[Excerpts from a dataset]
****************************************
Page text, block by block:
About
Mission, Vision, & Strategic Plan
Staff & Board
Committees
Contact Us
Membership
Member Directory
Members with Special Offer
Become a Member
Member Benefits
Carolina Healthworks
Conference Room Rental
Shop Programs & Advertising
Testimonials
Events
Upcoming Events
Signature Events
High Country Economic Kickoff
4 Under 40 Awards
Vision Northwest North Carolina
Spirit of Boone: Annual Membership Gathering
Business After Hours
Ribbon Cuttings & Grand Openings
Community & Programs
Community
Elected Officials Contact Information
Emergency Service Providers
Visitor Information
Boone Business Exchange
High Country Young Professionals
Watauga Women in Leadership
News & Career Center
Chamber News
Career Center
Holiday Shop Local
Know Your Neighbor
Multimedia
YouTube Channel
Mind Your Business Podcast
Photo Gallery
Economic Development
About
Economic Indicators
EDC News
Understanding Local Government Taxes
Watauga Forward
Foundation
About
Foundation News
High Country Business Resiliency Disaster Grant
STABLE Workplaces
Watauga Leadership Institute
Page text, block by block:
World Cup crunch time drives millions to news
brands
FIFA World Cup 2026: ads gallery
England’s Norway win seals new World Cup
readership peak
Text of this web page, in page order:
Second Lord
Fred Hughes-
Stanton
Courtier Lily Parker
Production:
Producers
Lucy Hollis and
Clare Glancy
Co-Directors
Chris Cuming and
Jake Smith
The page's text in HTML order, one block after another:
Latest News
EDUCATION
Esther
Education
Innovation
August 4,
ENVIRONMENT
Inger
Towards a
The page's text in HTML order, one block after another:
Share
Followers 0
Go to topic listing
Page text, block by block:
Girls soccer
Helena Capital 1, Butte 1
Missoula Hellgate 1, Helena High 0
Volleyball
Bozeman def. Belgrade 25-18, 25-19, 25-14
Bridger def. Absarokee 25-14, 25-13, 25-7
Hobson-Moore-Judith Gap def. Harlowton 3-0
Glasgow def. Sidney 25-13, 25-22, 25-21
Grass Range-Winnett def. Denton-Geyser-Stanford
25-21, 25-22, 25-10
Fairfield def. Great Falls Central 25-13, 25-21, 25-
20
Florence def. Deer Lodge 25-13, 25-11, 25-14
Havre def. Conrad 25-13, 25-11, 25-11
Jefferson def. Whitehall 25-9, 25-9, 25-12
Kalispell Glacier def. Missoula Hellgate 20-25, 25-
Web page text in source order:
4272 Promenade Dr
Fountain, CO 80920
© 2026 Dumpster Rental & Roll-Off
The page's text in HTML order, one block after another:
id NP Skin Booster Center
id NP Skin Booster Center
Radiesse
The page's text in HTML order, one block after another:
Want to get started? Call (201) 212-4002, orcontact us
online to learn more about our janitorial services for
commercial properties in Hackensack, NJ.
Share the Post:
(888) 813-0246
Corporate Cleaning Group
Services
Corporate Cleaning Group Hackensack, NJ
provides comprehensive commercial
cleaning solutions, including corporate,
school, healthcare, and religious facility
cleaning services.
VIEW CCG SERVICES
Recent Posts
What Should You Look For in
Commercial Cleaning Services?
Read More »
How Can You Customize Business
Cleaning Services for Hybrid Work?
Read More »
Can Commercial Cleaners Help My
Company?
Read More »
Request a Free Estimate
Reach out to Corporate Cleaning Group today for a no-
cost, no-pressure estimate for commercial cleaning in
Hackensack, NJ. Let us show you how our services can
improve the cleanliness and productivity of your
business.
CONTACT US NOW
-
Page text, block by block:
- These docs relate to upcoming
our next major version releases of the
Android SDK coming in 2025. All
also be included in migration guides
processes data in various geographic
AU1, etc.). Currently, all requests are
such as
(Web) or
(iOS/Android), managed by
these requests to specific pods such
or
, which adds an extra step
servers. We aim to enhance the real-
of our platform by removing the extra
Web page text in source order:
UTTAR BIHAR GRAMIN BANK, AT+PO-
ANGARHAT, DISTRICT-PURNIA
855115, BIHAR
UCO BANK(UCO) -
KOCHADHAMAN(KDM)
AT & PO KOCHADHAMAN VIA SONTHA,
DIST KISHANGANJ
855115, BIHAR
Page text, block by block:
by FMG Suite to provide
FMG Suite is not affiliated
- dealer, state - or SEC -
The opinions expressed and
****************************************
### ACTIVITY
Transcribe every line of the records exactly, please.

### RESULT
Page text, block by block:
About
Mission, Vision, & Strategic Plan
Staff & Board
Committees
Contact Us
Membership
Member Directory
Members with Special Offer
Become a Member
Member Benefits
Carolina Healthworks
Conference Room Rental
Shop Programs & Advertising
Testimonials
Events
Upcoming Events
Signature Events
High Country Economic Kickoff
4 Under 40 Awards
Vision Northwest North Carolina
Spirit of Boone: Annual Membership Gathering
Business After Hours
Ribbon Cuttings & Grand Openings
Community & Programs
Community
Elected Officials Contact Information
Emergency Service Providers
Visitor Information
Boone Business Exchange
High Country Young Professionals
Watauga Women in Leadership
News & Career Center
Chamber News
Career Center
Holiday Shop Local
Know Your Neighbor
Multimedia
YouTube Channel
Mind Your Business Podcast
Photo Gallery
Economic Development
About
Economic Indicators
EDC News
Understanding Local Government Taxes
Watauga Forward
Foundation
About
Foundation News
High Country Business Resiliency Disaster Grant
STABLE Workplaces
Watauga Leadership Institute
Page text, block by block:
World Cup crunch time drives millions to news
brands
FIFA World Cup 2026: ads gallery
England’s Norway win seals new World Cup
readership peak
Text of this web page, in page order:
Second Lord
Fred Hughes-
Stanton
Courtier Lily Parker
Production:
Producers
Lucy Hollis and
Clare Glancy
Co-Directors
Chris Cuming and
Jake Smith
The page's text in HTML order, one block after another:
Latest News
EDUCATION
Esther
Education
Innovation
August 4,
ENVIRONMENT
Inger
Towards a
The page's text in HTML order, one block after another:
Share
Followers 0
Go to topic listing
Page text, block by block:
Girls soccer
Helena Capital 1, Butte 1
Missoula Hellgate 1, Helena High 0
Volleyball
Bozeman def. Belgrade 25-18, 25-19, 25-14
Bridger def. Absarokee 25-14, 25-13, 25-7
Hobson-Moore-Judith Gap def. Harlowton 3-0
Glasgow def. Sidney 25-13, 25-22, 25-21
Grass Range-Winnett def. Denton-Geyser-Stanford
25-21, 25-22, 25-10
Fairfield def. Great Falls Central 25-13, 25-21, 25-
20
Florence def. Deer Lodge 25-13, 25-11, 25-14
Havre def. Conrad 25-13, 25-11, 25-11
Jefferson def. Whitehall 25-9, 25-9, 25-12
Kalispell Glacier def. Missoula Hellgate 20-25, 25-
Web page text in source order:
4272 Promenade Dr
Fountain, CO 80920
© 2026 Dumpster Rental & Roll-Off
The page's text in HTML order, one block after another:
id NP Skin Booster Center
id NP Skin Booster Center
Radiesse
The page's text in HTML order, one block after another:
Want to get started? Call (201) 212-4002, orcontact us
online to learn more about our janitorial services for
commercial properties in Hackensack, NJ.
Share the Post:
(888) 813-0246
Corporate Cleaning Group
Services
Corporate Cleaning Group Hackensack, NJ
provides comprehensive commercial
cleaning solutions, including corporate,
school, healthcare, and religious facility
cleaning services.
VIEW CCG SERVICES
Recent Posts
What Should You Look For in
Commercial Cleaning Services?
Read More »
How Can You Customize Business
Cleaning Services for Hybrid Work?
Read More »
Can Commercial Cleaners Help My
Company?
Read More »
Request a Free Estimate
Reach out to Corporate Cleaning Group today for a no-
cost, no-pressure estimate for commercial cleaning in
Hackensack, NJ. Let us show you how our services can
improve the cleanliness and productivity of your
business.
CONTACT US NOW
-
Page text, block by block:
- These docs relate to upcoming
our next major version releases of the
Android SDK coming in 2025. All
also be included in migration guides
processes data in various geographic
AU1, etc.). Currently, all requests are
such as
(Web) or
(iOS/Android), managed by
these requests to specific pods such
or
, which adds an extra step
servers. We aim to enhance the real-
of our platform by removing the extra
Web page text in source order:
UTTAR BIHAR GRAMIN BANK, AT+PO-
ANGARHAT, DISTRICT-PURNIA
855115, BIHAR
UCO BANK(UCO) -
KOCHADHAMAN(KDM)
AT & PO KOCHADHAMAN VIA SONTHA,
DIST KISHANGANJ
855115, BIHAR
Page text, block by block:
by FMG Suite to provide
FMG Suite is not affiliated
- dealer, state - or SEC -
The opinions expressed and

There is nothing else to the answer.